* _EXERCISE BRIEF_
The listing is to be reproduced exactly, excluding its pictures.

* _RECORDS PROVIDED_

---------------

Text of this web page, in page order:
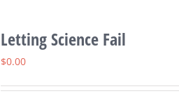
Letting Science Fail
$0.00
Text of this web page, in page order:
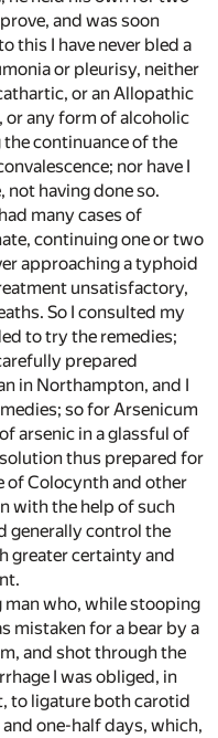
and was soon
this I have never bled a
or pleurisy, neither
or an Allopathic
or any form of alcoholic
continuance of the
nor have I
not having done so.
many cases of
continuing one or two
approaching a typhoid
unsatisfactory,
So I consulted my
to try the remedies;
prepared
in Northampton, and I
so for Arsenicum
arsenic in a glassful of
thus prepared for
of Colocynth and other
with the help of such
generally control the
greater certainty and
man who, while stooping
mistaken for a bear by a
and shot through the
I was obliged, in
to ligature both carotid
one-half days, which,
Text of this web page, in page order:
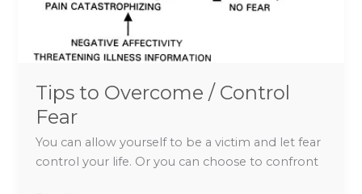
Tips to Overcome / Control
Fear
You can allow yourself to be a victim and let fear
control your life. Or you can choose to confront
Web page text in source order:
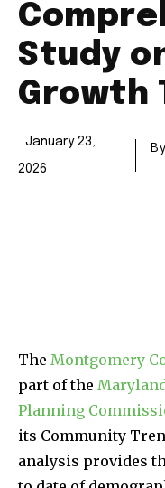
Study
Growth
January 23,
2026
By
The Montgomery
part of the
Planning
its Community
analysis provides
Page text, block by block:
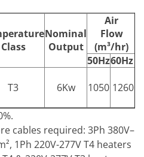
Class
Nominal
Output
Air
Flow
(m³/hr)
50Hz60Hz
T3 6Kw 1050 1260
cables required: 3Ph 380V–
1Ph 220V-277V T4 heaters
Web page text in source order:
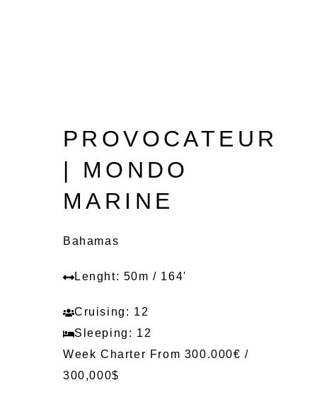
PROVOCATEUR
| MONDO
MARINE
Bahamas
Lenght: 50m / 164'
Cruising: 12
Sleeping: 12
Week Charter From 300.000€ /
300,000$
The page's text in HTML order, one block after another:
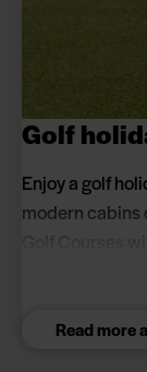
Golf
Enjoy a golf
modern cabins
Read more
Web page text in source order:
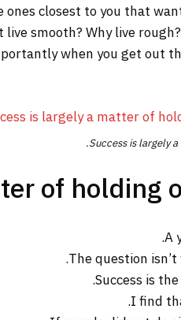
closest to you that
smooth? Why live
when you get out
Success is largely
of holding
A
The question
Success is
I find
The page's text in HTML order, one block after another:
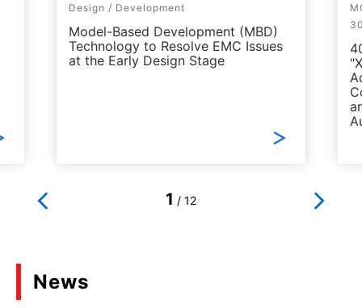
Design / Development
Model-Based Development (MBD)
Technology to Resolve EMC Issues
at the Early Design Stage
1 / 12
News
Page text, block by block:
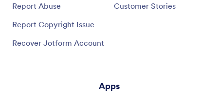
Report Abuse
Report Copyright Issue
Recover Jotform Account
Customer Stories
Apps
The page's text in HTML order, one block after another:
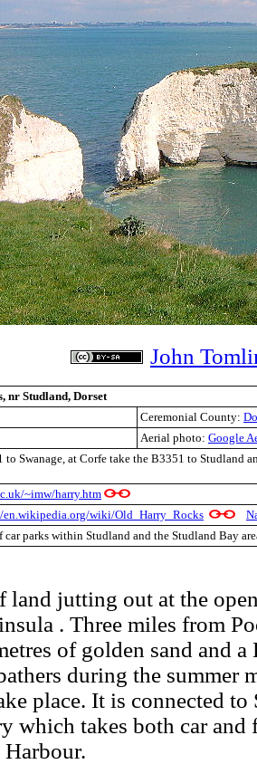
John
nr Studland, Dorset
Ceremonial County:
Aerial photo: Google
to Swanage, at Corfe take the B3351 to Studland
~imw/harry.htm
wiki/Old_Harry_Rocks
car parks within Studland and the Studland Bay
land jutting out at the
. Three miles from
of golden sand and
during the summer
place. It is connected
which takes both car and
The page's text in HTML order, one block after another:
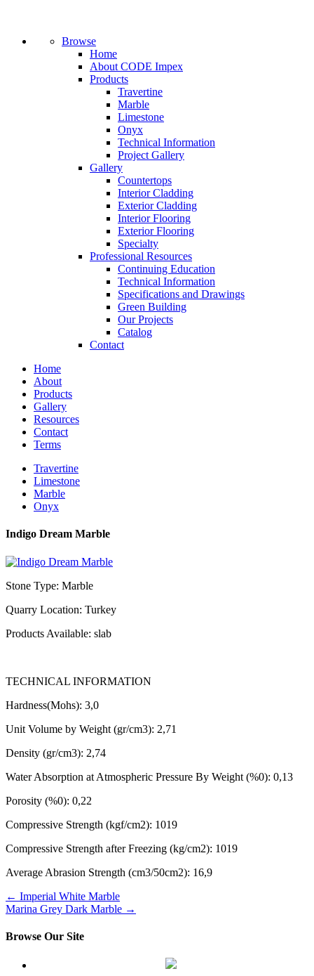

---------------

* _ANSWER BOX_
Text of this web page, in page order:
Letting Science Fail
$0.00
Text of this web page, in page order:
and was soon
this I have never bled a
or pleurisy, neither
or an Allopathic
or any form of alcoholic
continuance of the
nor have I
not having done so.
many cases of
continuing one or two
approaching a typhoid
unsatisfactory,
So I consulted my
to try the remedies;
prepared
in Northampton, and I
so for Arsenicum
arsenic in a glassful of
thus prepared for
of Colocynth and other
with the help of such
generally control the
greater certainty and
man who, while stooping
mistaken for a bear by a
and shot through the
I was obliged, in
to ligature both carotid
one-half days, which,
Text of this web page, in page order:
Tips to Overcome / Control
Fear
You can allow yourself to be a victim and let fear
control your life. Or you can choose to confront
Web page text in source order:
Study
Growth
January 23,
2026
By
The Montgomery
part of the
Planning
its Community
analysis provides
Page text, block by block:
Class
Nominal
Output
Air
Flow
(m³/hr)
50Hz60Hz
T3 6Kw 1050 1260
cables required: 3Ph 380V–
1Ph 220V-277V T4 heaters
Web page text in source order:
PROVOCATEUR
| MONDO
MARINE
Bahamas
Lenght: 50m / 164'
Cruising: 12
Sleeping: 12
Week Charter From 300.000€ /
300,000$
The page's text in HTML order, one block after another:
Golf
Enjoy a golf
modern cabins
Read more
Web page text in source order:
closest to you that
smooth? Why live
when you get out
Success is largely
of holding
A
The question
Success is
I find
The page's text in HTML order, one block after another:
Design / Development
Model-Based Development (MBD)
Technology to Resolve EMC Issues
at the Early Design Stage
1 / 12
News
Page text, block by block:
Report Abuse
Report Copyright Issue
Recover Jotform Account
Customer Stories
Apps
The page's text in HTML order, one block after another:
John
nr Studland, Dorset
Ceremonial County:
Aerial photo: Google
to Swanage, at Corfe take the B3351 to Studland
~imw/harry.htm
wiki/Old_Harry_Rocks
car parks within Studland and the Studland Bay
land jutting out at the
. Three miles from
of golden sand and
during the summer
place. It is connected
which takes both car and
The page's text in HTML order, one block after another:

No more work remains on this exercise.